At 2018-12-17T22:00:07+0000, [email protected] wrote:
> >To invert a classic naïve programmer's question, isn't that true only in
> >practice?
> 
> Yes, that is a problem only in practice, not in theory.
> 
> I.e. it is perfectly possible, just hard and work intensive to have a
> verified dynamic system. We even have a PhD project looking to make
> first steps in that direction. The main difference is that for static
> systems, it is (relatively) easy to provide automation for
> verification, and the CAmkES toolchain will be able to produce proofs
> automatically for you that it has implemented the desired
> architecture, which then plugs into the seL4 security theorems. It’s
> basically free for the user of the toolchain.

That's an exciting value proposition.

> >In principle, once sufficient components are in place for seL4 to
> >host its own build dependencies including the theorem prover, then it
> >is a general enough development environment to compile and verify
> >arbitrary extensions.
> 
> Yes. It’s even easier than that: you only need to be able to host a
> proof checker, not a full theorem prover.

This makes it even more likely that we will eventually see a diversity
of proof checkers.  For many years I've been used to thinking in terms
of security as being a matter of "reducing attack surface", which can be
concretized in many ways from number of open network ports to lines of
code; it is noteworthy to me that we stand to actually benefit by
writing more code, when that code is part of a diverse polyculture (cf.
monoculture) deployed for the purpose of mutual verification.

Of course this idea is not original to me; it is a generalization of
what I first encountered in David Wheeler's paper on "Diverse
Double-Compiling"[1].

> You can then produce the proof on a different system, but check it on
> a verified system. Proof checking is vastly simpler (and faster) than
> proof search.

I seem to remember having had a conversation like this before; it pays
to remember that we don't always need the heavy lift of a prover.

> Incompleteness is overrated :-). It is true, of course, but the
> incompleteness theorem only bites, if you use precisely the logic that
> the prover implements for the verification of the prover itself. If
> you change only one of the axioms to something less powerful and still
> manage to verify your prover, the incompleteness theorem does not
> apply, and you still have a very verified prover.

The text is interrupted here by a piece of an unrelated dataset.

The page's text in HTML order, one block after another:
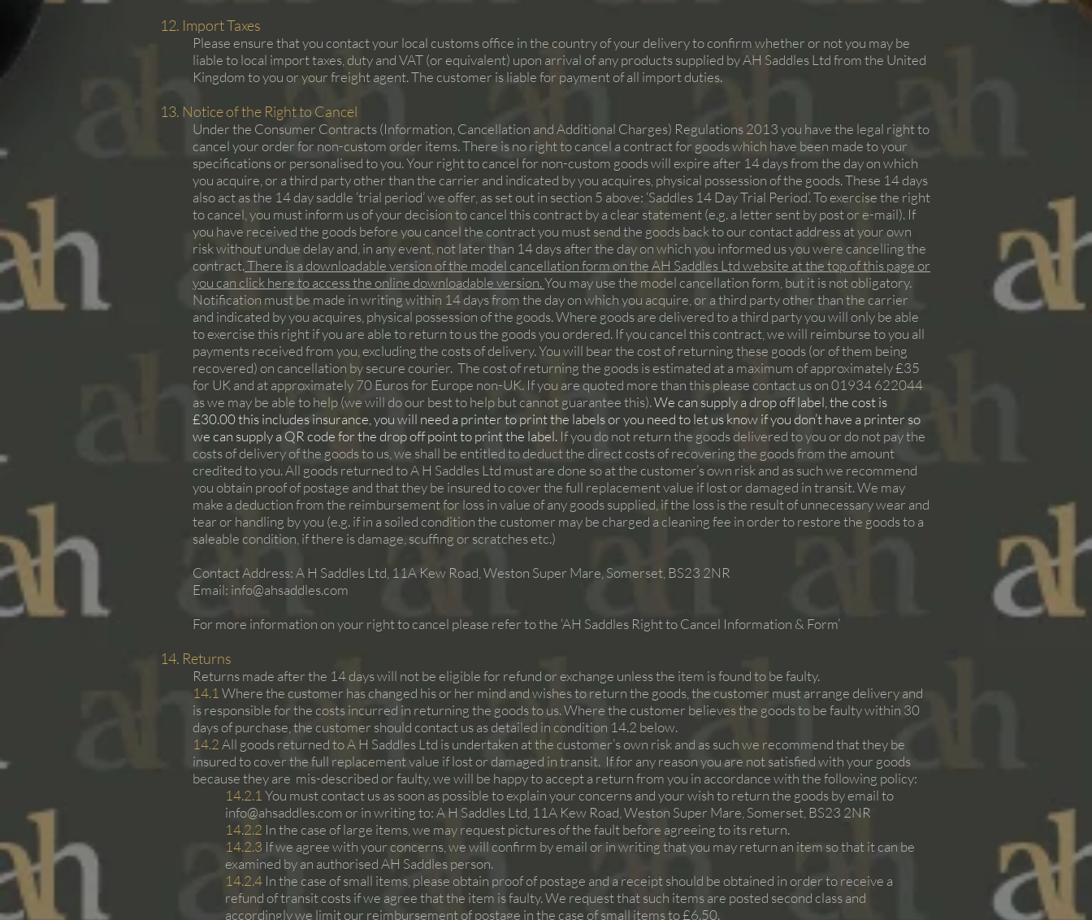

That's exciting but it gets me to wondering abstractly.  Consider a pair
of provers A and B which are duals in some sense.  Each one has been
weakened as you describe, but in different ways.  Because I am not
competent to contrive a believable example, I must settle for a dubious
one[2].  Let us say that prover A cannot decide logical ORs, and prover
B cannot decide logical ANDs.  If--and it may be a big if--we can verify
each of these two provers by using the other, then have we not solved
every class of problem equivalent to Hilbert's Second Problem[3]?

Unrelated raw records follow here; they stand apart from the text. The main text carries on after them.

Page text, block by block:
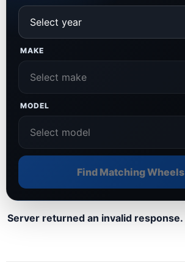
MAKE
MODEL
Find Matching Wheels
Server returned an invalid response.
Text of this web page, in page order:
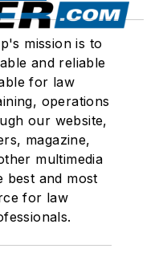
mission is to
and reliable
for law
operations
our website,
magazine,
multimedia
best and most
for law

Of course, if two provers don't suffice to make this demonstration, we
need not stop at two.  As long as we can construct a set of provers of
finite cardinality, each appropriately weakened, then assuming unbounded
computing resources we have achieved the same thing.

I assume there is some result in mathematical logic which has foreclosed
this possibility.  Perhaps that it is impossible to construct a finite
set of mutually reinforcing provers.  I would have guessed that your
statement that we can use a weakened prover to verify a stronger one was
already foreclosed by incompleteness.  If not, you have persuaded me
that generations of computer scientists have overestimated what,
exactly, was foreclosed by Gödel.

I should refresh myself with Nagel and Newman in the near future.

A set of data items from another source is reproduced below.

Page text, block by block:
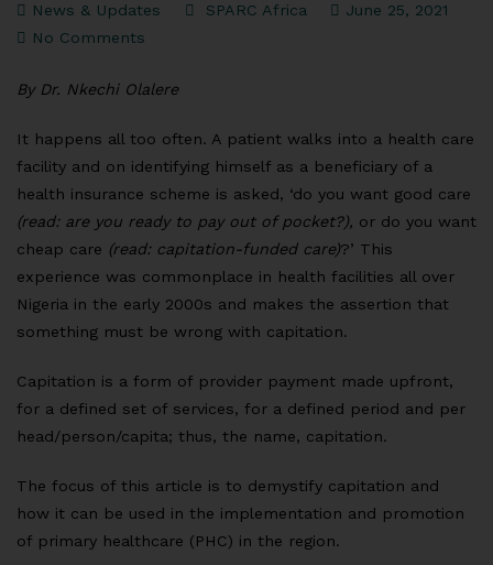
News & Updates SPARC Africa
June 25, 2021
No Comments
By Dr. Nkechi Olalere
It happens all too often. A patient walks into a health care
facility and on identifying himself as a beneficiary of a
health insurance scheme is asked, ‘do you want good care
(read: are you ready to pay out of pocket?), or do you want
cheap care (read: capitation-funded care)?’ This
experience was commonplace in health facilities all over
Nigeria in the early 2000s and makes the assertion that
something must be wrong with capitation.
Capitation is a form of provider payment made upfront,
for a defined set of services, for a defined period and per
head/person/capita; thus, the name, capitation.
The focus of this article is to demystify capitation and
how it can be used in the implementation and promotion
of primary healthcare (PHC) in the region.

> https://github.com/CakeML/cakeml/tree/master/candle
> 
> Given that you could even leave out file system and most other
> infrastructure by baking a proof representation into the image that is
> loaded into memory at boot, a fully verified binary-level proof
> checking system is not that far off once the Candle prover is usable
> and we have a powerful-enough export tool from Isabelle (which we use)
> into Candle.

I now imagine an object loader which invokes the proof-checking system,
coupled with "fat binaries" that embed proofs about themselves inside a
dedicated ELF section.

> Hopefully much fewer than 8 years.

I admit that my time projection is due entirely to the Coen Brothers and
not any sort of engineering estimate.

Regards,
Branden

[1] 
https://dwheeler.com/trusting-trust/dissertation/wheeler-trusting-trust-ddc.pdfo

[2] My example is unconvincing because NOR is a functionally complete
operator for Boolean logic.  That is, one can construct both AND and OR
operators through appropriate combinations of NOR gates.
        https://en.wikipedia.org/wiki/Functional_completeness

[3] This is the one that Whitehead and Russell purported to have
cracked, only for Gödel to have kicked the football away.